[Stored entries]
'''

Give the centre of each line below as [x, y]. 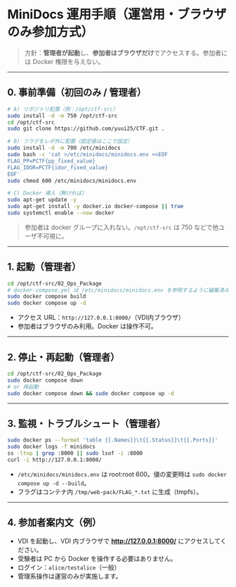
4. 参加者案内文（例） [54, 523]
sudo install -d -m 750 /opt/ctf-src [63, 116]
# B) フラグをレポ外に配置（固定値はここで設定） [70, 141]
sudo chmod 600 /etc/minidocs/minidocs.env [72, 181]
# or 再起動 [23, 387]
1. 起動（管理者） [44, 267]
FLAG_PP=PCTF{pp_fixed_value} [52, 161]
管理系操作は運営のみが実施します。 [70, 576]
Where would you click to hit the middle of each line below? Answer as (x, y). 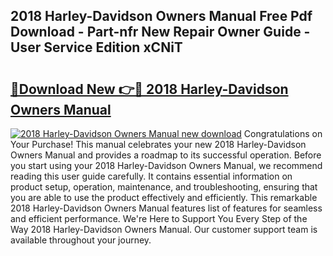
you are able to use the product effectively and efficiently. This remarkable (164, 197)
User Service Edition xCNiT (96, 47)
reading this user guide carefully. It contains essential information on (151, 176)
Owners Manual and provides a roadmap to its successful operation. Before (166, 155)
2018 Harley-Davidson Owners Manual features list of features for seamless (166, 208)
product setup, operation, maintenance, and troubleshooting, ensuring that (164, 187)
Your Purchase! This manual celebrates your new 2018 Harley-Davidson (158, 144)
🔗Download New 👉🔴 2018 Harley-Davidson (149, 89)
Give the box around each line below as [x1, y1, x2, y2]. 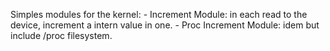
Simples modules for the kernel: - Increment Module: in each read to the [10, 9, 308, 20]
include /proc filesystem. [10, 30, 113, 41]
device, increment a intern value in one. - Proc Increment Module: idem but [10, 19, 320, 31]
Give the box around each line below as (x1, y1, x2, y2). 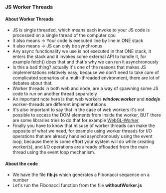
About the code (5, 160, 38, 166)
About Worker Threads (5, 16, 54, 22)
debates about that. (12, 80, 53, 86)
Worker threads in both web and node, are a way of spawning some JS (12, 85, 159, 91)
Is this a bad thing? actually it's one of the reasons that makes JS (12, 64, 146, 70)
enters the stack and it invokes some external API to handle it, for (12, 53, 147, 59)
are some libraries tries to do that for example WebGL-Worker (12, 117, 139, 123)
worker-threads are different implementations (12, 101, 106, 107)
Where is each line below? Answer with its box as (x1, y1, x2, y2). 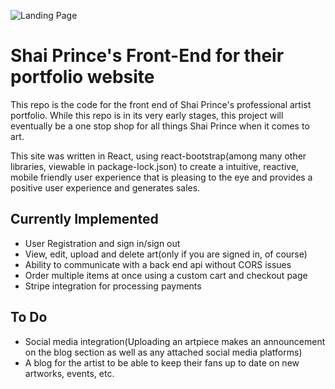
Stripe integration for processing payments (24, 280, 202, 292)
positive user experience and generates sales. (10, 181, 201, 194)
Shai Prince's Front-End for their (10, 45, 285, 67)
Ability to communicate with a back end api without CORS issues (24, 258, 292, 270)
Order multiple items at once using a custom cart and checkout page (24, 269, 308, 281)
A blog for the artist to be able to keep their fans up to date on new (24, 356, 300, 369)
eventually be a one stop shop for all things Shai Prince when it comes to (10, 120, 310, 132)
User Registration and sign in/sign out (24, 237, 181, 249)
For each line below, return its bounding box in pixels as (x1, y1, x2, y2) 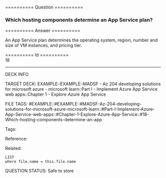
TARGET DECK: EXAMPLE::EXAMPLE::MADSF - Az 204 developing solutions (5, 81, 161, 87)
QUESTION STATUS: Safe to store (5, 168, 74, 174)
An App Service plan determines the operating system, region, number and (5, 37, 158, 43)
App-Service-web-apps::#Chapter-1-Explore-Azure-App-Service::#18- (5, 111, 149, 117)
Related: (5, 145, 22, 151)
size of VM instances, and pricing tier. (5, 42, 83, 48)
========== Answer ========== (5, 28, 81, 34)
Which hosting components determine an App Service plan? (5, 16, 153, 23)
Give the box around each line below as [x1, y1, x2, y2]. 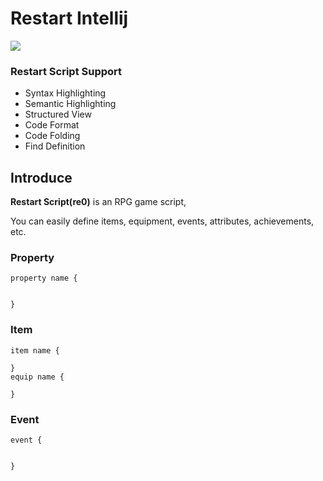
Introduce [10, 169, 73, 186]
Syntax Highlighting [24, 87, 107, 99]
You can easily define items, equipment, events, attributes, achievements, [10, 215, 315, 227]
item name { [10, 345, 60, 356]
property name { [10, 273, 78, 284]
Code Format [24, 119, 80, 131]
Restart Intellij [10, 7, 129, 30]
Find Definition [24, 140, 86, 152]
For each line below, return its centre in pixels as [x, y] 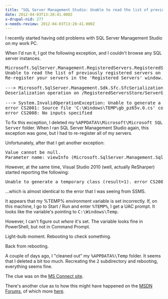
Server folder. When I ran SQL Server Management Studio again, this [77, 128]
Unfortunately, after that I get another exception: [55, 143]
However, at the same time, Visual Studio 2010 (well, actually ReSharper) [80, 167]
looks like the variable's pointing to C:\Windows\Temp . [62, 212]
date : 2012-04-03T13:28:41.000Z [39, 15]
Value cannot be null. [33, 153]
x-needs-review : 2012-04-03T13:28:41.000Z [50, 24]
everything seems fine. [29, 266]
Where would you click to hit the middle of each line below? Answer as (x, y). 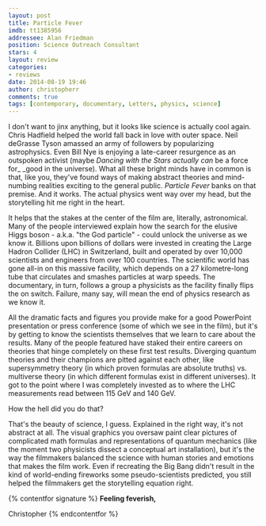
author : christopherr (44, 89)
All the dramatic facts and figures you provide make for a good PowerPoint (130, 317)
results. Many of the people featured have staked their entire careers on (125, 343)
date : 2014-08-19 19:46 (47, 82)
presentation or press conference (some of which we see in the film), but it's (133, 326)
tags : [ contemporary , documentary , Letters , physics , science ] (115, 104)
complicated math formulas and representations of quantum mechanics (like (133, 441)
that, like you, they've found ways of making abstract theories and (116, 177)
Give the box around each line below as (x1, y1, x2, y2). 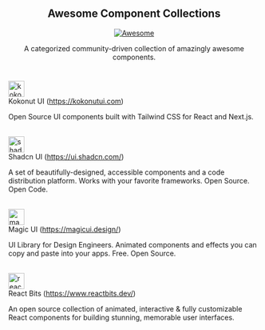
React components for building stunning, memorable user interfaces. (8, 312, 235, 322)
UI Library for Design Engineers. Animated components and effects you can (8, 240, 257, 249)
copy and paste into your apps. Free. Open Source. (8, 248, 176, 258)
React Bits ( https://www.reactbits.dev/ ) (8, 288, 136, 298)
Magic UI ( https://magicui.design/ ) (8, 224, 121, 234)
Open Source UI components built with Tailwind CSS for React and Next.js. (8, 112, 254, 121)
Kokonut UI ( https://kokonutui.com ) (8, 96, 124, 106)
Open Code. (8, 184, 49, 194)
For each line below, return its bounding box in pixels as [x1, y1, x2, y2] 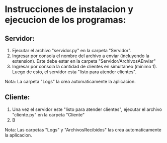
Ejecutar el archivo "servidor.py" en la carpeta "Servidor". [12, 48, 132, 53]
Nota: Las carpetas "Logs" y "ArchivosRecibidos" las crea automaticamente [5, 126, 162, 132]
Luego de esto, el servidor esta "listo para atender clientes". [12, 69, 137, 75]
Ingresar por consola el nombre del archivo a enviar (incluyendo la [12, 53, 149, 59]
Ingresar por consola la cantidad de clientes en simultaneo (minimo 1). [12, 64, 157, 69]
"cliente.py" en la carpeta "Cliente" [12, 111, 85, 117]
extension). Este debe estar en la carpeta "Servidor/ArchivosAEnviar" [12, 58, 156, 64]
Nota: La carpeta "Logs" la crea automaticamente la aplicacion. [5, 79, 136, 84]
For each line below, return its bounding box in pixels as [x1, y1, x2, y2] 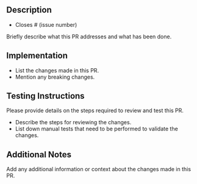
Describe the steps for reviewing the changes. [15, 119, 132, 126]
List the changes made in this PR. [15, 66, 99, 74]
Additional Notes [6, 149, 72, 160]
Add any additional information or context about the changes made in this [6, 166, 191, 173]
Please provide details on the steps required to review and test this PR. [6, 107, 184, 115]
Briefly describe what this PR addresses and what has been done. [6, 33, 172, 40]
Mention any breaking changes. [15, 73, 95, 80]
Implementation [6, 51, 68, 61]
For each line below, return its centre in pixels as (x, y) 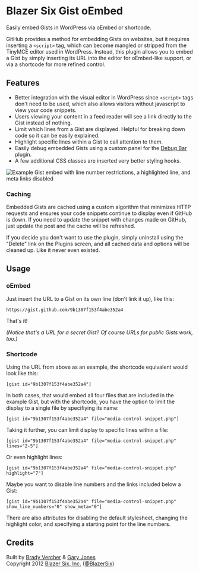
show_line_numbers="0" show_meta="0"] (54, 507)
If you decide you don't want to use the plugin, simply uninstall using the (95, 238)
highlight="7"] (25, 474)
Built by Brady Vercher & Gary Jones (51, 557)
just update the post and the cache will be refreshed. (71, 226)
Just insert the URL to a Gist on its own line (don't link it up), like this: (90, 298)
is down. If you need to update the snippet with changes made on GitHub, (96, 220)
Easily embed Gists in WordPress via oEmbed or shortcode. (79, 27)
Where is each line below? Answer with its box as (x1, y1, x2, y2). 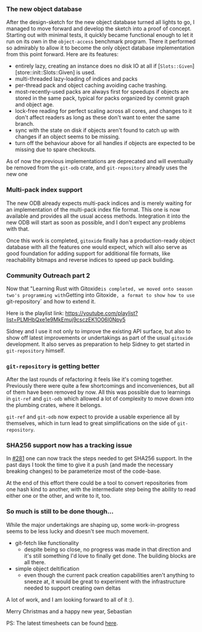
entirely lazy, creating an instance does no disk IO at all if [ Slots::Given (14, 62, 193, 70)
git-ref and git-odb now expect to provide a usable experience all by (6, 413, 180, 420)
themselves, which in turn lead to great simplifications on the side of (6, 420, 176, 427)
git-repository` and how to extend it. (6, 298, 96, 305)
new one (6, 171, 28, 178)
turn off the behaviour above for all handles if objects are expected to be (14, 140, 195, 147)
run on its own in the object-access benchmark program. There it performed (6, 38, 196, 45)
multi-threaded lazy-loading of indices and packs (14, 75, 137, 83)
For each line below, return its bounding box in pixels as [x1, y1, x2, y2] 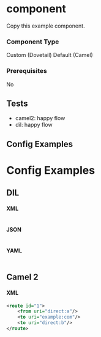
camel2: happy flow [15, 115, 65, 122]
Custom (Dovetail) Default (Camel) [6, 51, 93, 59]
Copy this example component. [6, 22, 85, 29]
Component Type [6, 37, 59, 46]
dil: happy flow [15, 121, 53, 129]
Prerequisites [6, 67, 47, 75]
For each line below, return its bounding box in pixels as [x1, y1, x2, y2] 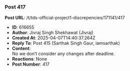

'''

■ Goal of the exercise ■
Look through the entries above and report each line where the string "using" occurs.

■ Task answer ■
Order multiple items at once using a custom cart and checkout page (24, 269, 308, 281)
If you decide you don't want to use the plugin, simply uninstall using the (95, 238)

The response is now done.